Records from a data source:

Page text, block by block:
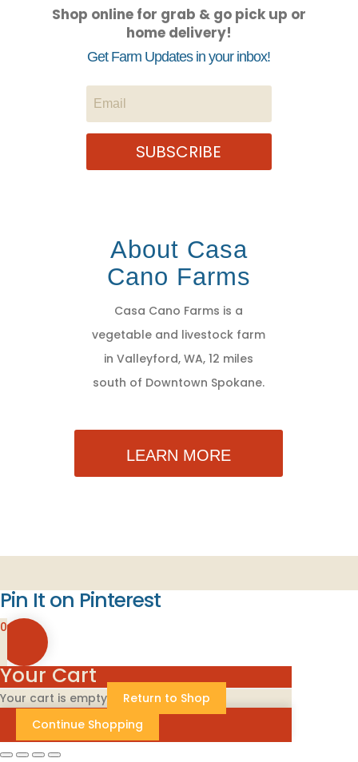
Shop online for grab & go pick up or
home delivery!
Get Farm Updates in your inbox!
SUBSCRIBE
About Casa
Cano Farms
Casa Cano Farms is a
vegetable and livestock farm
in Valleyford, WA, 12 miles
south of Downtown Spokane.
LEARN MORE
Pin It on Pinterest
0
Your Cart
Your cart is empty
Return to Shop
Continue Shopping
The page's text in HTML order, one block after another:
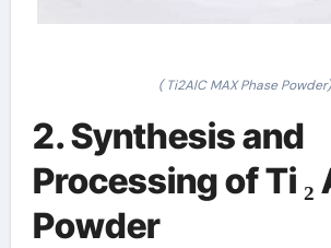
( Ti2AlC MAX Phase Powder)
2. Synthesis and
Processing of Ti ₂
Powder
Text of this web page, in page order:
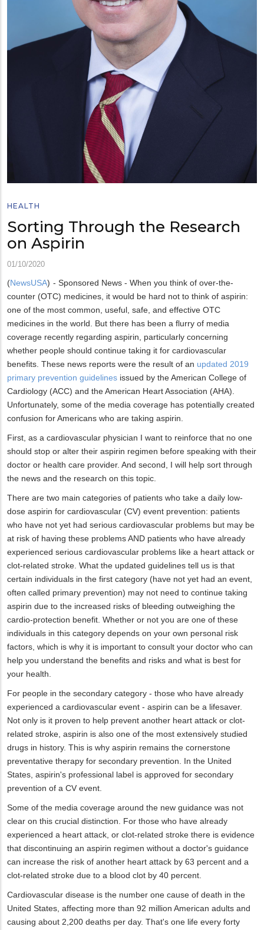
HEALTH
Sorting Through the Research
on Aspirin
01/10/2020
(NewsUSA) - Sponsored News - When you think of over-the-
counter (OTC) medicines, it would be hard not to think of aspirin:
one of the most common, useful, safe, and effective OTC
medicines in the world. But there has been a flurry of media
coverage recently regarding aspirin, particularly concerning
whether people should continue taking it for cardiovascular
benefits. These news reports were the result of an updated 2019
primary prevention guidelines issued by the American College of
Cardiology (ACC) and the American Heart Association (AHA).
Unfortunately, some of the media coverage has potentially created
confusion for Americans who are taking aspirin.
First, as a cardiovascular physician I want to reinforce that no one
should stop or alter their aspirin regimen before speaking with their
doctor or health care provider. And second, I will help sort through
the news and the research on this topic.
There are two main categories of patients who take a daily low-
dose aspirin for cardiovascular (CV) event prevention: patients
who have not yet had serious cardiovascular problems but may be
at risk of having these problems AND patients who have already
experienced serious cardiovascular problems like a heart attack or
clot-related stroke. What the updated guidelines tell us is that
certain individuals in the first category (have not yet had an event,
often called primary prevention) may not need to continue taking
aspirin due to the increased risks of bleeding outweighing the
cardio-protection benefit. Whether or not you are one of these
individuals in this category depends on your own personal risk
factors, which is why it is important to consult your doctor who can
help you understand the benefits and risks and what is best for
your health.
For people in the secondary category - those who have already
experienced a cardiovascular event - aspirin can be a lifesaver.
Not only is it proven to help prevent another heart attack or clot-
related stroke, aspirin is also one of the most extensively studied
drugs in history. This is why aspirin remains the cornerstone
preventative therapy for secondary prevention. In the United
States, aspirin's professional label is approved for secondary
prevention of a CV event.
Some of the media coverage around the new guidance was not
clear on this crucial distinction. For those who have already
experienced a heart attack, or clot-related stroke there is evidence
that discontinuing an aspirin regimen without a doctor's guidance
can increase the risk of another heart attack by 63 percent and a
clot-related stroke due to a blood clot by 40 percent.
Cardiovascular disease is the number one cause of death in the
United States, affecting more than 92 million American adults and
causing about 2,200 deaths per day. That's one life every forty
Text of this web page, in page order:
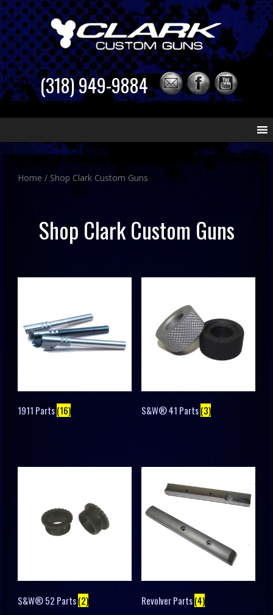
(318) 949-9884
to
Home / Shop Clark Custom Guns
Shop Clark Custom Guns
1911 Parts(16) S&W® 41 Parts(3)
S&W® 52 Parts(2) Revolver Parts(4)
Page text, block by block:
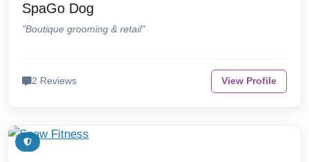
SpaGo Dog
"Boutique grooming & retail"
2 Reviews View Profile
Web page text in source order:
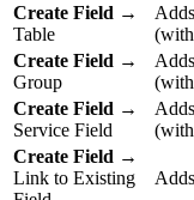
Create Field →
Table
Create Field →
Group
Create Field →
Service Field
Create Field →
Link to Existing
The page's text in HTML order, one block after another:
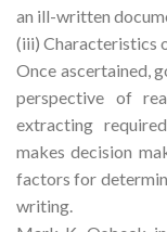
an ill-written
(iii) Characteristics
Once ascertained,
perspective of
extracting
makes decision
factors for
writing.
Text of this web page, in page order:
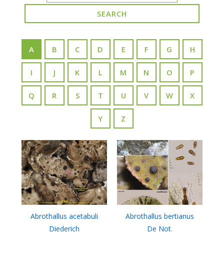
Abrothallus acetabuli
Diederich
Abrothallus bertianus
De Not.
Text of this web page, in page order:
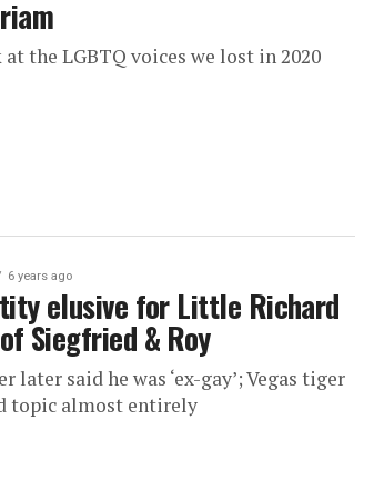
the LGBTQ voices we lost in 2020
6 years ago
elusive for Little Richard
Siegfried & Roy
later said he was ‘ex-gay’; Vegas tiger
topic almost entirely
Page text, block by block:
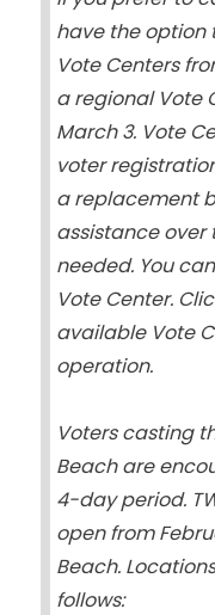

### [Description of the task]
Work through the records line by line, and once you reach the final line, report only how many held "clot".

### [Result for this exercise]
4